__Required work__. Transcribe every entry below word for word, but skip the pictures.

__Data for the task__.
□ □ □ □ □ □ □
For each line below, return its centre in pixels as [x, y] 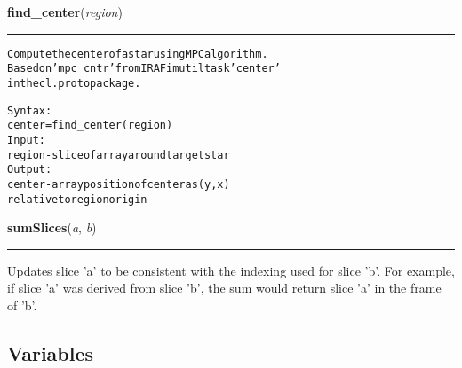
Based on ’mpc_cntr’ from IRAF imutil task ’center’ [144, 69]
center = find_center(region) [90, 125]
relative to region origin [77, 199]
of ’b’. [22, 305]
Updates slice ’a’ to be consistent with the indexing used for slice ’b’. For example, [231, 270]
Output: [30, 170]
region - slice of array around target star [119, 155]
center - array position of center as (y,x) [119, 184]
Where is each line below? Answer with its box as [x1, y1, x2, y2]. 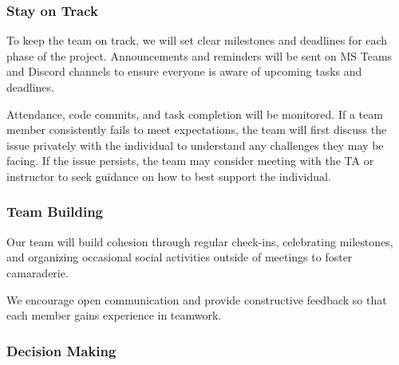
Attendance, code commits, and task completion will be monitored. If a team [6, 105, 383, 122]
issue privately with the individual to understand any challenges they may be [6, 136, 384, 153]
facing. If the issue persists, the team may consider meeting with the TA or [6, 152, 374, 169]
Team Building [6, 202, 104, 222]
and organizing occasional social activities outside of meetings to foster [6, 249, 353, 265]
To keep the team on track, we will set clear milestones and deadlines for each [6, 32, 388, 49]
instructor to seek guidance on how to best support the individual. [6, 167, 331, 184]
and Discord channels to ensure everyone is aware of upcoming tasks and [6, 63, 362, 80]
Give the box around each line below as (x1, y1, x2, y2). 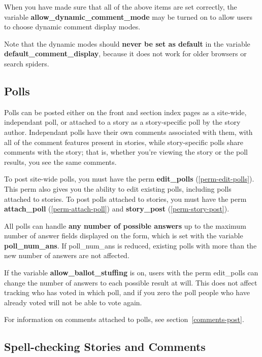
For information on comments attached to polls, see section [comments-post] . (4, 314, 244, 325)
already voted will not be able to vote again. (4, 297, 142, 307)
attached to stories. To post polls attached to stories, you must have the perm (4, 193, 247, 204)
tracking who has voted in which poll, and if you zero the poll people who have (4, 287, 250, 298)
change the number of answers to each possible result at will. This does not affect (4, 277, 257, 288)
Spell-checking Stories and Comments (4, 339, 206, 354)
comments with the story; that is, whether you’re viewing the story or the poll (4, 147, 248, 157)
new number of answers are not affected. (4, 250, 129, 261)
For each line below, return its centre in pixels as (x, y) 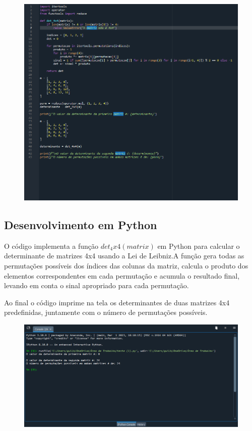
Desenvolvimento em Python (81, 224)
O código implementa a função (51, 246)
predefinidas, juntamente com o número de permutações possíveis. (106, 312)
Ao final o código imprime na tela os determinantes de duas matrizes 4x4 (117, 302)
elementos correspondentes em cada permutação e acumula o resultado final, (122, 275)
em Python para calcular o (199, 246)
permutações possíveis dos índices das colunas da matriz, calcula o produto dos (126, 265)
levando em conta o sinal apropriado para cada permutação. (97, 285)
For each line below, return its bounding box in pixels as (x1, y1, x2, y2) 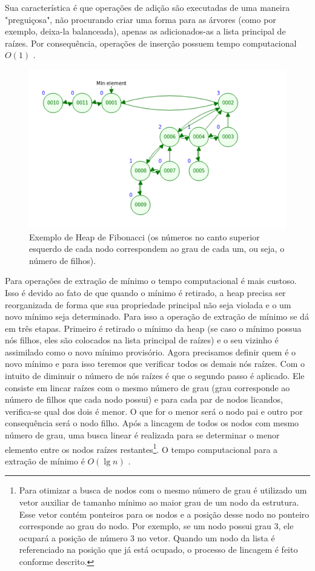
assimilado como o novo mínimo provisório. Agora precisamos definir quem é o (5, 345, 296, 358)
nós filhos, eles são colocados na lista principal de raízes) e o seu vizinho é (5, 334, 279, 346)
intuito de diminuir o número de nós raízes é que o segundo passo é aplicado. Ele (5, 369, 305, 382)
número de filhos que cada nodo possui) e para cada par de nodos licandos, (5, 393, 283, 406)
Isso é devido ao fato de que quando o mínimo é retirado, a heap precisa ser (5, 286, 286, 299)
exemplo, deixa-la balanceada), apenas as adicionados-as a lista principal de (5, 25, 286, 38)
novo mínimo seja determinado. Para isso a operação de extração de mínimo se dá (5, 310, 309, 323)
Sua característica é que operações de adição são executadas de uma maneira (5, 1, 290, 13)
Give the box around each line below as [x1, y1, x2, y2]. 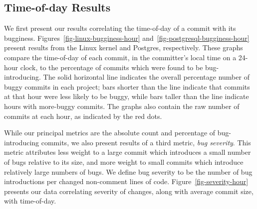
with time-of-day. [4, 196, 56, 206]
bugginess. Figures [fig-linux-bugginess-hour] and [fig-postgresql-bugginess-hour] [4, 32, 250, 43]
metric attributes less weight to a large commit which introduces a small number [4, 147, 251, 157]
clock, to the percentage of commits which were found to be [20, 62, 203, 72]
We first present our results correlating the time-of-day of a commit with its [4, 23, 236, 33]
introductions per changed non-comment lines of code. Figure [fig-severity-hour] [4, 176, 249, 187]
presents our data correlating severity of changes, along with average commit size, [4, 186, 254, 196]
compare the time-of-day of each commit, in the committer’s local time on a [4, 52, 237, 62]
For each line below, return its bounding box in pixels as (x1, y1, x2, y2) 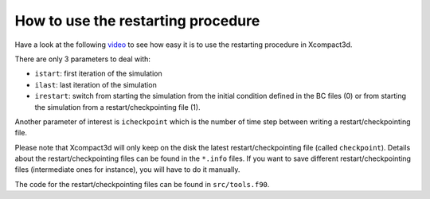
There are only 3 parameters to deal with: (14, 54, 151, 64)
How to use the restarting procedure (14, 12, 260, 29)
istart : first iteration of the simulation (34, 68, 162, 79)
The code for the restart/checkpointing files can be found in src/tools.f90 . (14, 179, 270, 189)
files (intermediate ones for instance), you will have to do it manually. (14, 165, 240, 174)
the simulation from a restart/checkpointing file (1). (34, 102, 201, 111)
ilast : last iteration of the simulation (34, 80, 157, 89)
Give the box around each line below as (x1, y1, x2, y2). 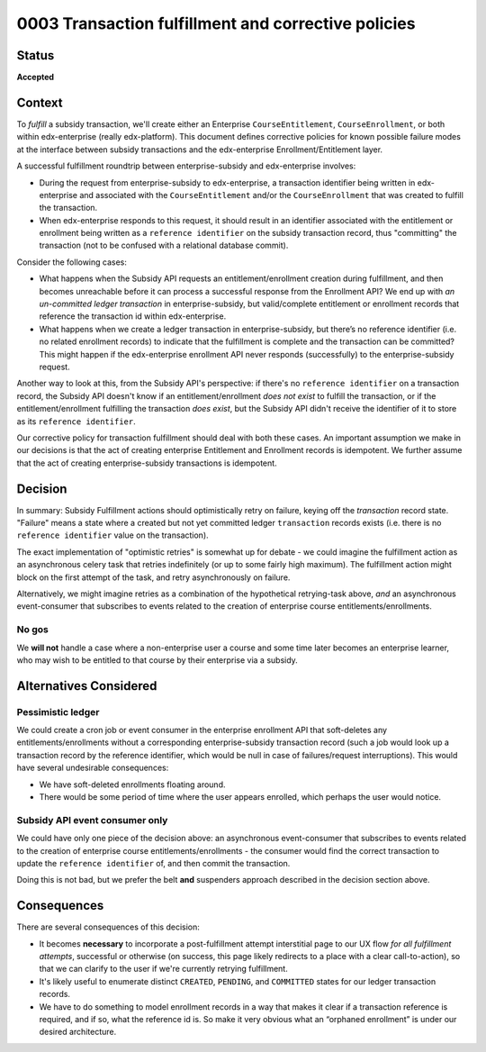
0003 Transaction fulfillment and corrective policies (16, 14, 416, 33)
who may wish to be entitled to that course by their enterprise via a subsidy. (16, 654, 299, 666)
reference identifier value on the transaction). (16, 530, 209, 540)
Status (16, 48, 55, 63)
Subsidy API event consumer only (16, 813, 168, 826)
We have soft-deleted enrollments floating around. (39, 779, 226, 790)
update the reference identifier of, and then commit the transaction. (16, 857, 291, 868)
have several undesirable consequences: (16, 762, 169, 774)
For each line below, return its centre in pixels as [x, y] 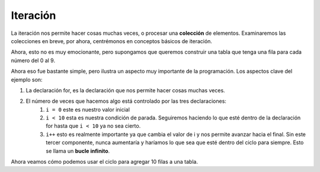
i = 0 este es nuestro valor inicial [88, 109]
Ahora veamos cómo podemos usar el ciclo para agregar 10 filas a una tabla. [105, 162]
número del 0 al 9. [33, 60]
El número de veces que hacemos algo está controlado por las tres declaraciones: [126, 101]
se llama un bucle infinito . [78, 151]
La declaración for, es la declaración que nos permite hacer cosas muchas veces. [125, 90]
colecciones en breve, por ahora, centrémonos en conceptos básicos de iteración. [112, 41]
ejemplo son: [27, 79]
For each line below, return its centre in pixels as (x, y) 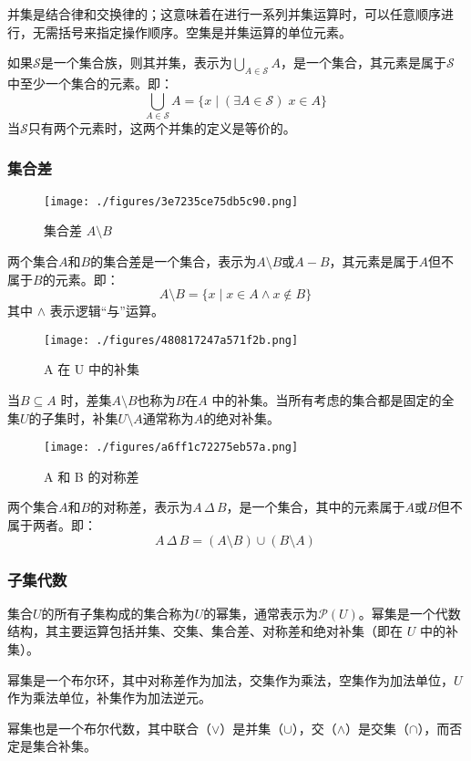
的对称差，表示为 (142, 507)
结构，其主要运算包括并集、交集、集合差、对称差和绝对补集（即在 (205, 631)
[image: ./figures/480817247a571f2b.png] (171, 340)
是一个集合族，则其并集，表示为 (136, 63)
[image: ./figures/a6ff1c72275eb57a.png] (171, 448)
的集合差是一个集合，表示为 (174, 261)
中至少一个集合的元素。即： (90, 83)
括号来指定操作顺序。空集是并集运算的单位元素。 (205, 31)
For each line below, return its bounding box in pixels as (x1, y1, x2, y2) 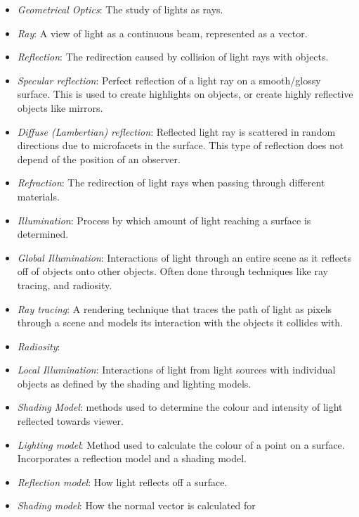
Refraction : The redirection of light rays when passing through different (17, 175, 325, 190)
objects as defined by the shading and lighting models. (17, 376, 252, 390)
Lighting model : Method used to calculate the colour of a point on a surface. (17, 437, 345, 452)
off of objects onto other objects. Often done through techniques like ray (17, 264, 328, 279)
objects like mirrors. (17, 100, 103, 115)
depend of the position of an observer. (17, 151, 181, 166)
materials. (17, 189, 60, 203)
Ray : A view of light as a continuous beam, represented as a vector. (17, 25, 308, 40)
□ □ □ □ □ □ □
__Response to this exercise__.
For each line below, return its centre in pixels as [x, y] 
Based on ’mpc_cntr’ from IRAF imutil task ’center’ [144, 69]
center = find_center(region) [90, 125]
relative to region origin [77, 199]
of ’b’. [22, 305]
Updates slice ’a’ to be consistent with the indexing used for slice ’b’. For example, [231, 270]
Output: [30, 170]
region - slice of array around target star [119, 155]
center - array position of center as (y,x) [119, 184]
Where is each line below? Answer with its box as [x1, y1, x2, y2]. 
Attendance, code commits, and task completion will be monitored. If a team [6, 105, 383, 122]
issue privately with the individual to understand any challenges they may be [6, 136, 384, 153]
facing. If the issue persists, the team may consider meeting with the TA or [6, 152, 374, 169]
Team Building [6, 202, 104, 222]
and organizing occasional social activities outside of meetings to foster [6, 249, 353, 265]
To keep the team on track, we will set clear milestones and deadlines for each [6, 32, 388, 49]
instructor to seek guidance on how to best support the individual. [6, 167, 331, 184]
and Discord channels to ensure everyone is aware of upcoming tasks and [6, 63, 362, 80]
Give the box around each line below as (x1, y1, x2, y2). 
For information on comments attached to polls, see section [comments-post] . (4, 314, 244, 325)
already voted will not be able to vote again. (4, 297, 142, 307)
attached to stories. To post polls attached to stories, you must have the perm (4, 193, 247, 204)
tracking who has voted in which poll, and if you zero the poll people who have (4, 287, 250, 298)
change the number of answers to each possible result at will. This does not affect (4, 277, 257, 288)
Spell-checking Stories and Comments (4, 339, 206, 354)
comments with the story; that is, whether you’re viewing the story or the poll (4, 147, 248, 157)
new number of answers are not affected. (4, 250, 129, 261)
For each line below, return its centre in pixels as (x, y) 
Desenvolvimento em Python (81, 224)
O código implementa a função (51, 246)
predefinidas, juntamente com o número de permutações possíveis. (106, 312)
Ao final o código imprime na tela os determinantes de duas matrizes 4x4 (117, 302)
elementos correspondentes em cada permutação e acumula o resultado final, (122, 275)
em Python para calcular o (199, 246)
permutações possíveis dos índices das colunas da matriz, calcula o produto dos (126, 265)
levando em conta o sinal apropriado para cada permutação. (97, 285)
For each line below, return its bounding box in pixels as (x1, y1, x2, y2) 
assimilado como o novo mínimo provisório. Agora precisamos definir quem é o (5, 345, 296, 358)
nós filhos, eles são colocados na lista principal de raízes) e o seu vizinho é (5, 334, 279, 346)
intuito de diminuir o número de nós raízes é que o segundo passo é aplicado. Ele (5, 369, 305, 382)
número de filhos que cada nodo possui) e para cada par de nodos licandos, (5, 393, 283, 406)
Isso é devido ao fato de que quando o mínimo é retirado, a heap precisa ser (5, 286, 286, 299)
exemplo, deixa-la balanceada), apenas as adicionados-as a lista principal de (5, 25, 286, 38)
novo mínimo seja determinado. Para isso a operação de extração de mínimo se dá (5, 310, 309, 323)
Sua característica é que operações de adição são executadas de uma maneira (5, 1, 290, 13)
Give the box around each line below as [x1, y1, x2, y2]. 
with time-of-day. [4, 196, 56, 206]
bugginess. Figures [fig-linux-bugginess-hour] and [fig-postgresql-bugginess-hour] [4, 32, 250, 43]
metric attributes less weight to a large commit which introduces a small number [4, 147, 251, 157]
clock, to the percentage of commits which were found to be [20, 62, 203, 72]
We first present our results correlating the time-of-day of a commit with its [4, 23, 236, 33]
introductions per changed non-comment lines of code. Figure [fig-severity-hour] [4, 176, 249, 187]
presents our data correlating severity of changes, along with average commit size, [4, 186, 254, 196]
compare the time-of-day of each commit, in the committer’s local time on a [4, 52, 237, 62]
For each line below, return its bounding box in pixels as (x1, y1, x2, y2) 
There are only 3 parameters to deal with: (14, 54, 151, 64)
How to use the restarting procedure (14, 12, 260, 29)
istart : first iteration of the simulation (34, 68, 162, 79)
The code for the restart/checkpointing files can be found in src/tools.f90 . (14, 179, 270, 189)
files (intermediate ones for instance), you will have to do it manually. (14, 165, 240, 174)
the simulation from a restart/checkpointing file (1). (34, 102, 201, 111)
ilast : last iteration of the simulation (34, 80, 157, 89)
Give the box around each line below as (x1, y1, x2, y2). 
0003 Transaction fulfillment and corrective policies (16, 14, 416, 33)
who may wish to be entitled to that course by their enterprise via a subsidy. (16, 654, 299, 666)
reference identifier value on the transaction). (16, 530, 209, 540)
Status (16, 48, 55, 63)
Subsidy API event consumer only (16, 813, 168, 826)
We have soft-deleted enrollments floating around. (39, 779, 226, 790)
update the reference identifier of, and then commit the transaction. (16, 857, 291, 868)
have several undesirable consequences: (16, 762, 169, 774)
For each line below, return its centre in pixels as [x, y] 
i = 0 este es nuestro valor inicial [88, 109]
Ahora veamos cómo podemos usar el ciclo para agregar 10 filas a una tabla. [105, 162]
número del 0 al 9. [33, 60]
El número de veces que hacemos algo está controlado por las tres declaraciones: [126, 101]
se llama un bucle infinito . [78, 151]
La declaración for, es la declaración que nos permite hacer cosas muchas veces. [125, 90]
colecciones en breve, por ahora, centrémonos en conceptos básicos de iteración. [112, 41]
ejemplo son: [27, 79]
For each line below, return its centre in pixels as (x, y) 
的对称差，表示为 (142, 507)
结构，其主要运算包括并集、交集、集合差、对称差和绝对补集（即在 (205, 631)
[image: ./figures/480817247a571f2b.png] (171, 340)
是一个集合族，则其并集，表示为 (136, 63)
[image: ./figures/a6ff1c72275eb57a.png] (171, 448)
的集合差是一个集合，表示为 (174, 261)
中至少一个集合的元素。即： (90, 83)
括号来指定操作顺序。空集是并集运算的单位元素。 (205, 31)
For each line below, return its bounding box in pixels as (x1, y1, x2, y2) 
Refraction : The redirection of light rays when passing through different (17, 175, 325, 190)
objects as defined by the shading and lighting models. (17, 376, 252, 390)
Lighting model : Method used to calculate the colour of a point on a surface. (17, 437, 345, 452)
off of objects onto other objects. Often done through techniques like ray (17, 264, 328, 279)
objects like mirrors. (17, 100, 103, 115)
depend of the position of an observer. (17, 151, 181, 166)
materials. (17, 189, 60, 203)
Ray : A view of light as a continuous beam, represented as a vector. (17, 25, 308, 40)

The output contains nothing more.